G. A. Malanina

Semidirect Products of Cyclic \(p\)-Groups

(Presented by Academician A. I. Mal'cev, 28 I 1960)

The work is devoted to \(p\)-groups that are decomposable into a semidirect product of cyclic subgroups. Groups of this kind can be characterized as \(p\)-groups possessing an invariant series with cyclic factors, all members of which are complemented in the group. In the commutative case this condition is satisfied by direct products of cyclic \(p\)-groups and only by them. In the general case the \(p\)-groups under consideration turn out to be two-step solvable (see Theorem 3).

It is known that in the commutative case of the \(p\)-groups considered here, any two of their direct decompositions with cyclic factors are isomorphic \((^{1})\); in the general case it turns out that this property is preserved for \(p \ne 2\) for any two semidirect decompositions of this kind (see Theorem 9).

It is known that every subgroup of a commutative group of the class of \(p\)-groups under consideration belongs to this class \((^{1})\). In the case of noncommutative \(p\)-groups decomposable into a semidirect product of cyclic subgroups, this property is lost (see Example 2); however, for abelian subgroups of such groups (for \(p \ne 2\)) it is nevertheless preserved (see Theorem 10).

In order to describe the class of \(p\)-groups decomposable into a semidirect product of cyclic subgroups, it proved necessary to define the external semidirect product of cyclic \(p\)-groups, i.e., the semidirect product of arbitrary cyclic \(p\)-groups under prescribed admissible relations between their elements (see Theorem 7).

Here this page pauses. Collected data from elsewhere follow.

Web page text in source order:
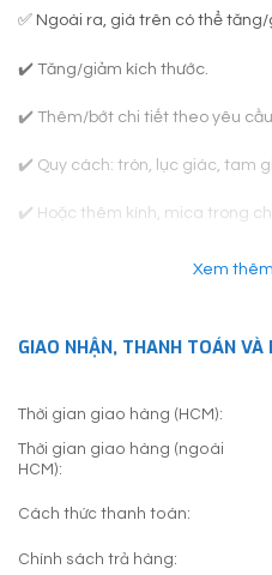
✅ Ngoài ra, giá trên có thể
✔️ Tăng/giảm kích thước.
✔️ Thêm/bớt chi tiết theo yêu
✔️ Quy cách: tròn, lục giác, tam
✔️ Hoặc thêm kính, mica trong
✅ Khách hàng lưu ý: Khung
khi có sự thống nhất từ Khách
Xem
GIAO NHẬN, THANH TOÁN VÀ
Thời gian giao hàng (HCM):
Thời gian giao hàng (ngoài
HCM):
Cách thức thanh toán:
Chính sách trả hàng:
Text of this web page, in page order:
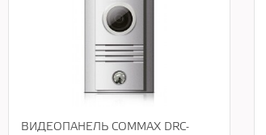
ВИДЕОПАНЕЛЬ COMMAX DRC-
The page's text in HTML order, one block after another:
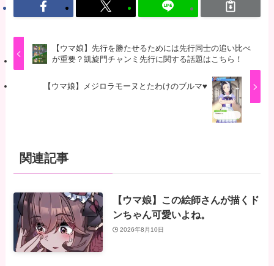
【ウマ娘】先行を勝たせるためには先行同士の追い比べ
が重要？凱旋門チャンミ先行に関する話題はこちら！
【ウマ娘】メジロラモーヌとたわけのブルマ♥
関連記事
【ウマ娘】この絵師さんが描くド
ンちゃん可愛いよね。
2026年8月10日
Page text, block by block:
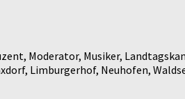
Moderator, Musiker,
Limburgerhof, Neuhofen,
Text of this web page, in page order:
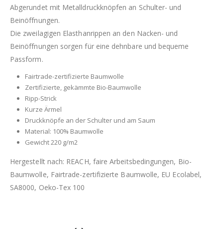
Abgerundet mit Metalldruckknöpfen an Schulter- und
Beinöffnungen.
Die zweilagigen Elasthanrippen an den Nacken- und
Beinöffnungen sorgen für eine dehnbare und bequeme
Passform.
Fairtrade-zertifizierte Baumwolle
Zertifizierte, gekämmte Bio-Baumwolle
Ripp-Strick
Kurze Ärmel
Druckknöpfe an der Schulter und am Saum
Material: 100% Baumwolle
Gewicht 220 g/m2
Hergestellt nach: REACH, faire Arbeitsbedingungen, Bio-
Baumwolle, Fairtrade-zertifizierte Baumwolle, EU Ecolabel,
SA8000, Oeko-Tex 100
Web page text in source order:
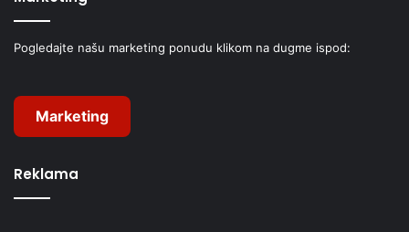
Pogledajte našu marketing ponudu klikom na dugme ispod:
Marketing
Reklama
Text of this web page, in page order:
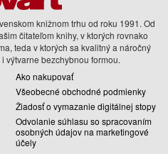
knižnom trhu od roku 1991. Od
čitateľom knihy, v ktorých rovnako
teda v ktorých sa kvalitný a náročný
výtvarne bezchybnou formou.
Ako nakupovať
Všeobecné obchodné podmienky
Žiadosť o vymazanie digitálnej stopy
Odvolanie súhlasu so spracovaním
osobných údajov na marketingové
účely
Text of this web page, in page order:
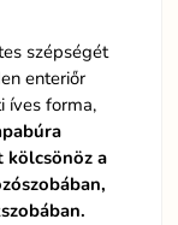
szépségét
enteriőr
íves forma,
a

It turned out that the class of \(p\)-groups representable in the form of a semidirect product of cyclic subgroups coincides with the class of all possible external semidirect products of cyclic \(p\)-groups (see Theorem 8).

1. Definition 1. We shall call a group \(\mathfrak{G}\) the semidirect product of its subgroups \(\mathfrak{A}_1,\ldots,\mathfrak{A}_\alpha,\ldots\) \((\alpha \in \mathfrak{M}, \mathfrak{M}\)—some set of ordinal numbers \(\nu\) satisfying one of two conditions: \(1 \le \nu < \gamma\) or \(1 \le \nu \le \gamma)\) and shall write

\[ \mathfrak{G}=[\mathfrak{A}_1\ldots \mathfrak{A}_\alpha\ldots]\quad(\alpha \in \mathfrak{M}), \tag{1} \]

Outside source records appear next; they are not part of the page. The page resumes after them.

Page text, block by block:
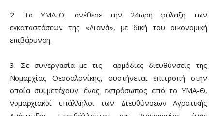
2. Το ΥΜΑ-Θ, ανέθεσε την 24ωρη φύλαξη των
εγκαταστάσεων της «Διανά», με δική του οικονομική
επιβάρυνση.
3. Σε συνεργασία με τις αρμόδιες διευθύνσεις της
Νομαρχίας Θεσσαλονίκης, συστήνεται επιτροπή στην
οποία συμμετέχουν: ένας εκπρόσωπος από το ΥΜΑ-Θ,
νομαρχιακοί υπάλληλοι των Διευθύνσεων Αγροτικής
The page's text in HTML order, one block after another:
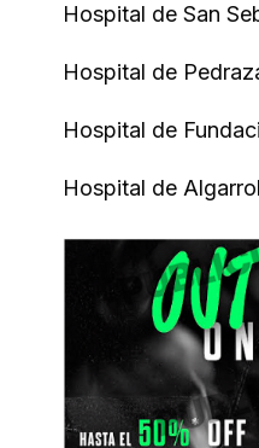
Hospital de San
Hospital de
Hospital de
Hospital de
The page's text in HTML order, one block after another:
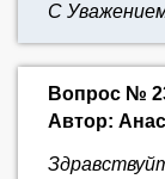
С
Вопрос №
Автор:
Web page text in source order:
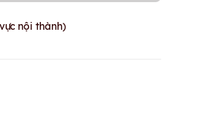
nội thành)
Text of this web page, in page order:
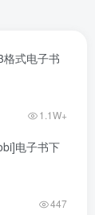
式电子书
1.1W+
电子书下
447
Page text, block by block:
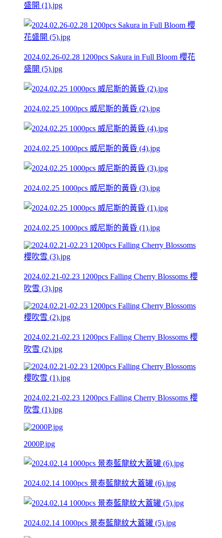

if the following requirements are fulfilled: 1) the group \(\mathfrak{G}\) is generated by the subgroups \(\mathfrak{A}_1,\ldots,\mathfrak{A}_\alpha,\ldots\); 2) if \(\alpha\) is an arbitrary ordinal number from \(\mathfrak{M}\) distinct from one, then the subgroup \(\mathfrak{G}_\alpha\), generated by the subgroups \(\mathfrak{A}_\beta\), \(\beta < \alpha\) \((\beta \in \mathfrak{M})\), is invariant in the group \(\mathfrak{G}\) and has trivial intersection with the subgroup \(\mathfrak{G}^{(\alpha)}\), generated by the subgroups \(\mathfrak{A}_\nu\), \(\nu \ge \alpha\) \((\nu \in \mathfrak{M})\).

We shall call the group \(\mathfrak{G}\) decomposable into a semidirect product of its subgroups \(\mathfrak{A}_\alpha\) \((\alpha \in \mathfrak{M})\), and these subgroups \(\mathfrak{A}_\alpha\) the factors of the given decomposition.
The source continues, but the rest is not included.